Items from a dataset:
--- START ---

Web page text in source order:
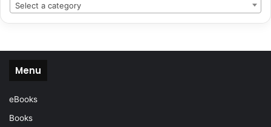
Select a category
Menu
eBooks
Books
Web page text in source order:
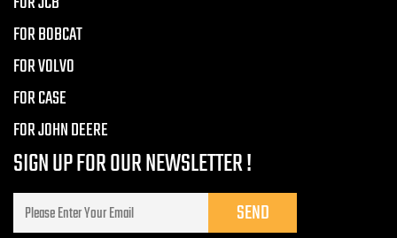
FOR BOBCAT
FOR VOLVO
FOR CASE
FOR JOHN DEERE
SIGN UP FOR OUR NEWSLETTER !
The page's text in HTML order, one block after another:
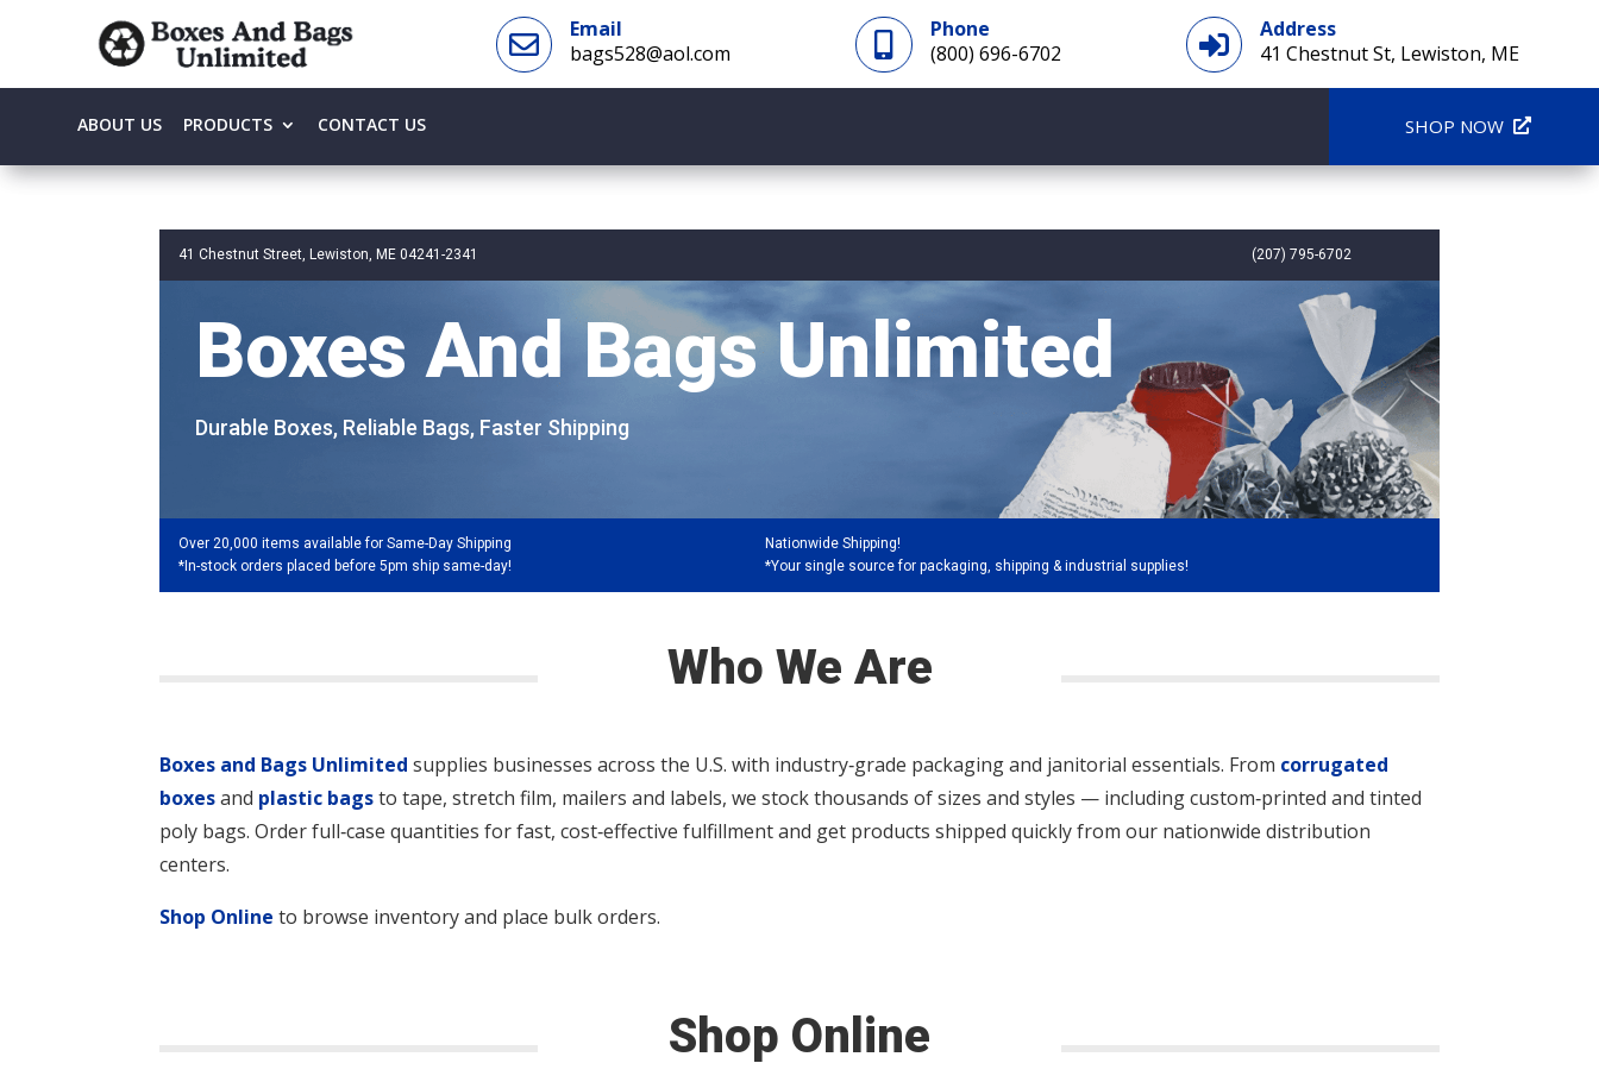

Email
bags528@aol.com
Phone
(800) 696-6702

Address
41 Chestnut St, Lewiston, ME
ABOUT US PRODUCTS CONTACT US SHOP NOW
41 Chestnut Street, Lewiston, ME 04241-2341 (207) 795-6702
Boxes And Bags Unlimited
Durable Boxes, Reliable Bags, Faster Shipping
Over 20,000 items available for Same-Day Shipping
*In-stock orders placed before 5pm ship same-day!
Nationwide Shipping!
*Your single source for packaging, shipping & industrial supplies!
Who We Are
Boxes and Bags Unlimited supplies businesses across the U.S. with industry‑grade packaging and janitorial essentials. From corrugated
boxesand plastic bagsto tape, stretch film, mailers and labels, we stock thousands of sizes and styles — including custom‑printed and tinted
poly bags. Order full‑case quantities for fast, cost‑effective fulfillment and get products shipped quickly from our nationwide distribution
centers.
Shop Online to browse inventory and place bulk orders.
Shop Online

--- END ---

» WORK ITEM
Respond with only the number of lines above that include the string "packaging".

» SOLVED EXERCISE
2